(Description of the task) Everything from the opening line of the listing below to the line that has "torchvision torchaudio --index-url (56, 95)", inclusive, should be returned exactly, except the pictures.

(Stored data)

· · · · · · ·

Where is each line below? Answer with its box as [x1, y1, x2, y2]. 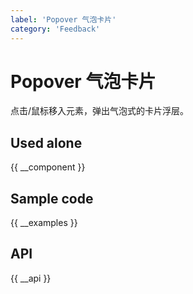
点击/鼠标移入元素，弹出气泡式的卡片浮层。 [10, 105, 190, 117]
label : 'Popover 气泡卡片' [10, 14, 117, 25]
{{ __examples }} [10, 217, 78, 229]
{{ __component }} [10, 161, 86, 173]
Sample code [10, 190, 94, 207]
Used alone [10, 134, 83, 151]
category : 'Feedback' [10, 24, 101, 34]
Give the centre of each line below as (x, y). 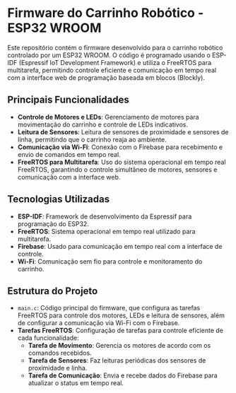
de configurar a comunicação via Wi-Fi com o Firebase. (99, 323)
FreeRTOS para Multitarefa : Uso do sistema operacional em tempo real (122, 162)
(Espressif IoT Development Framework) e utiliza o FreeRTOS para (115, 62)
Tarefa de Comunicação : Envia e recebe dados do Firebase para (123, 375)
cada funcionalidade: (48, 338)
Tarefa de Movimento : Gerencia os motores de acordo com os (119, 346)
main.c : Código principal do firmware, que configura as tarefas (109, 308)
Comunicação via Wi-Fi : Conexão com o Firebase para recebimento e (120, 147)
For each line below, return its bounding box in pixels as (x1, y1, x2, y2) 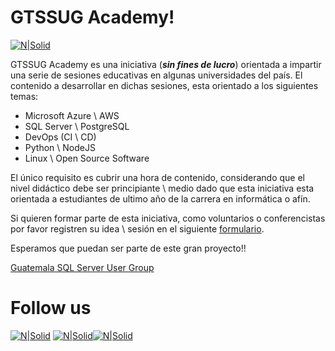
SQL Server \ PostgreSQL (24, 120, 130, 132)
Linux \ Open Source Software (24, 152, 150, 164)
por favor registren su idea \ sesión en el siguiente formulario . (10, 222, 265, 235)
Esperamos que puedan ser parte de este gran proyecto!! (10, 242, 247, 254)
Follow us (10, 297, 92, 320)
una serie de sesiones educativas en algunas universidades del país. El (10, 69, 303, 81)
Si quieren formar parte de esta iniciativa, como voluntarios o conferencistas (10, 212, 326, 224)
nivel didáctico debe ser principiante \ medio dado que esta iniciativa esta (10, 182, 315, 194)
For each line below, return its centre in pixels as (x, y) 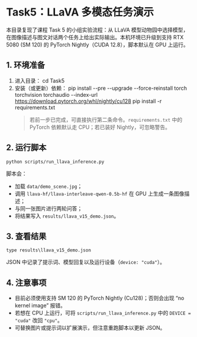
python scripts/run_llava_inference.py (55, 162)
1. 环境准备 (26, 65)
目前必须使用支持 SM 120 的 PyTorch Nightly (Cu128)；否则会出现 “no (99, 298)
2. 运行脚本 (26, 148)
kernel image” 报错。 (40, 305)
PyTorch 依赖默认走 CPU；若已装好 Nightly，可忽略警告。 (100, 127)
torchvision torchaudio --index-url (56, 95)
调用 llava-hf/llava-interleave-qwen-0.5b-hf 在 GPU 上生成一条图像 (99, 193)
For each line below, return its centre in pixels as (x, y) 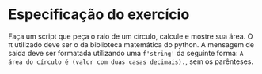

· · · · · · ·

(Response box)
Where is each line below? Answer with its box as [x1, y1, x2, y2]. 
点击/鼠标移入元素，弹出气泡式的卡片浮层。 [10, 105, 190, 117]
label : 'Popover 气泡卡片' [10, 14, 117, 25]
{{ __examples }} [10, 217, 78, 229]
{{ __component }} [10, 161, 86, 173]
Sample code [10, 190, 94, 207]
Used alone [10, 134, 83, 151]
category : 'Feedback' [10, 24, 101, 34]
Give the centre of each line below as (x, y). 
de configurar a comunicação via Wi-Fi com o Firebase. (99, 323)
FreeRTOS para Multitarefa : Uso do sistema operacional em tempo real (122, 162)
(Espressif IoT Development Framework) e utiliza o FreeRTOS para (115, 62)
Tarefa de Comunicação : Envia e recebe dados do Firebase para (123, 375)
cada funcionalidade: (48, 338)
Tarefa de Movimento : Gerencia os motores de acordo com os (119, 346)
main.c : Código principal do firmware, que configura as tarefas (109, 308)
Comunicação via Wi-Fi : Conexão com o Firebase para recebimento e (120, 147)
For each line below, return its bounding box in pixels as (x1, y1, x2, y2) 
SQL Server \ PostgreSQL (24, 120, 130, 132)
Linux \ Open Source Software (24, 152, 150, 164)
por favor registren su idea \ sesión en el siguiente formulario . (10, 222, 265, 235)
Esperamos que puedan ser parte de este gran proyecto!! (10, 242, 247, 254)
Follow us (10, 297, 92, 320)
una serie de sesiones educativas en algunas universidades del país. El (10, 69, 303, 81)
Si quieren formar parte de esta iniciativa, como voluntarios o conferencistas (10, 212, 326, 224)
nivel didáctico debe ser principiante \ medio dado que esta iniciativa esta (10, 182, 315, 194)
For each line below, return its centre in pixels as (x, y) 
python scripts/run_llava_inference.py (55, 162)
1. 环境准备 (26, 65)
目前必须使用支持 SM 120 的 PyTorch Nightly (Cu128)；否则会出现 “no (99, 298)
2. 运行脚本 (26, 148)
kernel image” 报错。 (40, 305)
PyTorch 依赖默认走 CPU；若已装好 Nightly，可忽略警告。 (100, 127)
torchvision torchaudio --index-url (56, 95)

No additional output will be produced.